The CEO, for instance, is creating an Office of Financial Empowerment to help low-income people manage the money they make once the city has helped them find a job. "Reducing poverty isn't just about increasing income," said Cathie Mahon, the head of the financial empowerment office. "It's about helping people use that income to create better lives for themselves."

BUDGET BREAKTHROUGHS

Governments, as well as citizens, sometimes need to rethink how they manage and spend their money.

Nationally, a number of cities, counties and states are adopting an outcomes-based budget process as a way to link government spending more closely with the priorities of their communities. They're following in the footsteps of Washington State, which five years ago pioneered a new way of budgeting when faced with the need to close a $2.7 billion gap between revenue and spending.

Working with a broad group of citizens and other stakeholders, the state developed a list of 10 priorities to guide government's use of available revenues. Programs that helped accomplish those goals were funded; those that didn't were not. The state successfully closed its budget gap and reshaped its government in the process.

Fort Collins, Colorado, is one of the cities that is adopting and adapting this approach to reshape its budgeting process.

Darin Atteberry, city manager of Fort Collins, notes the positive contrast between the new and the old method, which he describes as "whining for dollars."

"Agency heads would come in and gripe until they got the money they wanted," Atteberry said. Now a revised budgeting process helps ensure that the money city government spends is achieving the community's goals. "I believe that 10 years from now, there won't be conferences on this because everyone will be doing it," Atteberry said. "This is absolutely where government is headed."

Virginia's Wayne Turnage
Virginia's Wayne Turnage

Taking a different budget route to linking spending and results, the state of Virginia worked for years to implement performance-based budgeting. But it wasn't until officials began to rethink the budget process from top to bottom that Virginia started to truly connect spending and results, says Wayne Turnage, chief of staff to Governor Tim Kaine.

Under former Governor Mark Warner (2002-2006), Virginia adopted strategic planning in earnest. Warner worked individually with agencies to establish performance agreements, and the legislature mandated a strategic planning process. But it took several years, according to Turnage, and a severe reduction in the number of agency measures (from more than 2,000 to slightly more than 200), before these steps produced real change in the way the state allocated funds.
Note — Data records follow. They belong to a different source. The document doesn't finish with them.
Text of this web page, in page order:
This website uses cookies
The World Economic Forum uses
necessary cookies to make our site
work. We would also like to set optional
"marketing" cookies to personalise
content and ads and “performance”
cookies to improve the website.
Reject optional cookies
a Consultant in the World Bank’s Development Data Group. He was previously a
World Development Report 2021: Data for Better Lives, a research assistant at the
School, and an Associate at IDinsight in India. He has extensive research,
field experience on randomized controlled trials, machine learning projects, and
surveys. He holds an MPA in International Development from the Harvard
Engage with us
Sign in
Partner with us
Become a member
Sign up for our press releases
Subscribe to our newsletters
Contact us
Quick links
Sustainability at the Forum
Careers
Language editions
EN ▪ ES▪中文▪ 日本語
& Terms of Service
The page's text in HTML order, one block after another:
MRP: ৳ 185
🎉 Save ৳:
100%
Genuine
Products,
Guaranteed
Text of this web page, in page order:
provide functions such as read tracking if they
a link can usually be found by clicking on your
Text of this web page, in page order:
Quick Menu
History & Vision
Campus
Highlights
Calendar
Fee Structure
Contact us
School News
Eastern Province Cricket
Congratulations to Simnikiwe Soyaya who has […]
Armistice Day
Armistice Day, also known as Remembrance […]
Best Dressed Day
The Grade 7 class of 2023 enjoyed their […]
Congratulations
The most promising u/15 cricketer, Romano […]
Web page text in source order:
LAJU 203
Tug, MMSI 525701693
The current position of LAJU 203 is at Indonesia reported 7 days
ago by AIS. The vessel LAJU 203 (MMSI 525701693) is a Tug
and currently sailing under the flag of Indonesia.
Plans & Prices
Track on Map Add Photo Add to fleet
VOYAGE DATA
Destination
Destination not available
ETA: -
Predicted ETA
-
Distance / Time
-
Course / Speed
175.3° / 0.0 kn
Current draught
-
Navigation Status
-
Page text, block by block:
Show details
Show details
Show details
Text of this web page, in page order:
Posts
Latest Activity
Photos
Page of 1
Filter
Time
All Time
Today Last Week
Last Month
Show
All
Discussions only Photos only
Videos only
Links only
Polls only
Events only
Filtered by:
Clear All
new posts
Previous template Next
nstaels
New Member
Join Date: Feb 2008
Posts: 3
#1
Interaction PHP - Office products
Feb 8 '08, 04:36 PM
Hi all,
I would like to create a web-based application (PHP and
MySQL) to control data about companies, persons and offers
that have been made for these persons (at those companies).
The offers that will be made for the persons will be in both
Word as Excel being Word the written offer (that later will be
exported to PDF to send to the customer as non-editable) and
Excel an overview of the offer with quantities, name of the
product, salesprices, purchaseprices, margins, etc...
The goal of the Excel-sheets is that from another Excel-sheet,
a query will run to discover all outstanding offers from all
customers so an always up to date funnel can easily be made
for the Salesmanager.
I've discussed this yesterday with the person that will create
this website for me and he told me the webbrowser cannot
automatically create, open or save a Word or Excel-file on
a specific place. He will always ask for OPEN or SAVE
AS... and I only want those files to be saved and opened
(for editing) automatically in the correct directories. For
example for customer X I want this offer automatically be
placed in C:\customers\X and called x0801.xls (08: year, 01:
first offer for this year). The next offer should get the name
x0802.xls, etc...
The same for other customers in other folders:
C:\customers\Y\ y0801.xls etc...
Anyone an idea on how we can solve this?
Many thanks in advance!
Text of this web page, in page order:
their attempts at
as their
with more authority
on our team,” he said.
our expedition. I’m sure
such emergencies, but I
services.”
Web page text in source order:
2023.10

Kaine has emphasized to agency heads that performance management is his top priority, meeting with them quarterly to discuss measures and personally discussing every single metric. And he has explicitly made these measures a part of the budget process. "It's now a more coordinated system," Turnage said. "The components fit together better. Performance management is how we're making decisions."

WORK THAT MATTERS

When government delivers real, measurable results, the people who make government work tend to be happier, more satisfied and more dedicated. Today that's not the norm, said Jonathan Walters, author of the new Governing book, Measuring Up 2.0.

"Many public employees have become uninterested and unexcited about their work," Walters said. "Their daily work has become disconnected from any higher purpose." Too many government managers have focused too much on punching timecards and checking off tasks. "We've got to reconnect people with the higher calling that their work in public service represents. And we've got to move government off its focus on activities and processes and on to a focus on performance and results."